*WHAT IS BEING ASKED*
Output every line below exactly, please, omitting pictures.

*INPUT RECORDS*

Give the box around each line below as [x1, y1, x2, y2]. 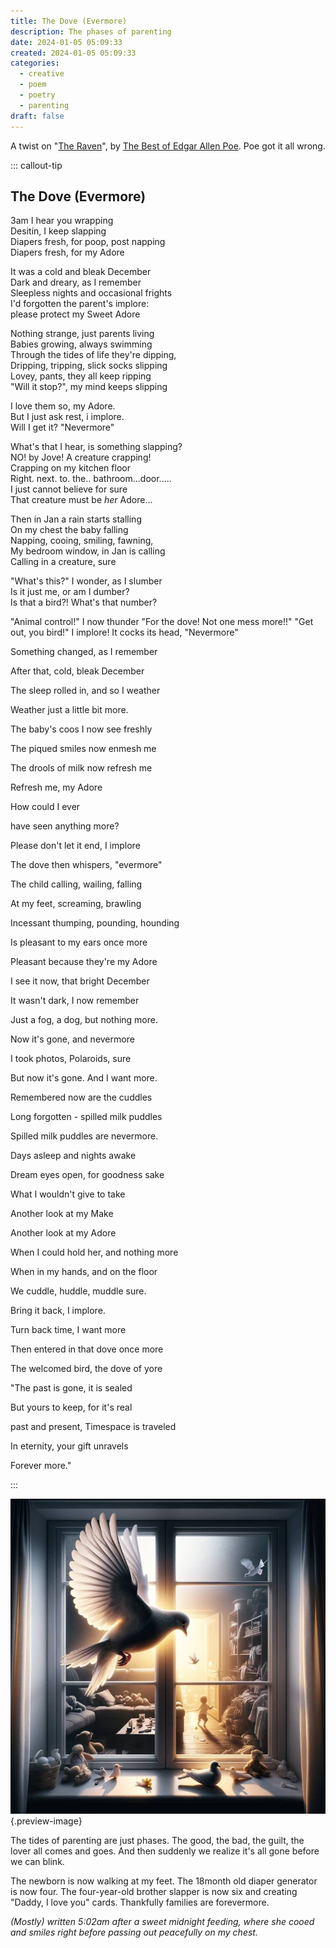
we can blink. [10, 1856, 65, 1868]
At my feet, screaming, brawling [10, 898, 142, 910]
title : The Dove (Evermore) [10, 16, 128, 26]
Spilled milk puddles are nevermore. [10, 1130, 159, 1142]
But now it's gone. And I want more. [10, 1072, 158, 1084]
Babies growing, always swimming [10, 338, 153, 350]
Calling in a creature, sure [10, 556, 117, 568]
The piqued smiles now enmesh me [10, 743, 157, 755]
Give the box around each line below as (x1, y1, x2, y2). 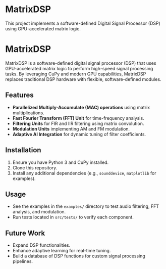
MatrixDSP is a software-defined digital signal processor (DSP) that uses (5, 60, 156, 66)
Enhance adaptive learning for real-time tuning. (12, 248, 111, 254)
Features (5, 91, 34, 100)
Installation (5, 146, 41, 155)
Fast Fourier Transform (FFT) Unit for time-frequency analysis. (12, 115, 145, 121)
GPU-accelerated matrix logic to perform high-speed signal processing (5, 65, 153, 71)
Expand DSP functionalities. (12, 242, 71, 248)
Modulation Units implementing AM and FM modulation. (12, 125, 130, 132)

*WRITTEN RESPONSE*
Give the box around each line below as [x1, y1, x2, y2]. 
we can blink. [10, 1856, 65, 1868]
At my feet, screaming, brawling [10, 898, 142, 910]
title : The Dove (Evermore) [10, 16, 128, 26]
Spilled milk puddles are nevermore. [10, 1130, 159, 1142]
But now it's gone. And I want more. [10, 1072, 158, 1084]
Babies growing, always swimming [10, 338, 153, 350]
Calling in a creature, sure [10, 556, 117, 568]
The piqued smiles now enmesh me [10, 743, 157, 755]
Give the box around each line below as (x1, y1, x2, y2). 
MatrixDSP is a software-defined digital signal processor (DSP) that uses (5, 60, 156, 66)
Enhance adaptive learning for real-time tuning. (12, 248, 111, 254)
Features (5, 91, 34, 100)
Installation (5, 146, 41, 155)
Fast Fourier Transform (FFT) Unit for time-frequency analysis. (12, 115, 145, 121)
GPU-accelerated matrix logic to perform high-speed signal processing (5, 65, 153, 71)
Expand DSP functionalities. (12, 242, 71, 248)
Modulation Units implementing AM and FM modulation. (12, 125, 130, 132)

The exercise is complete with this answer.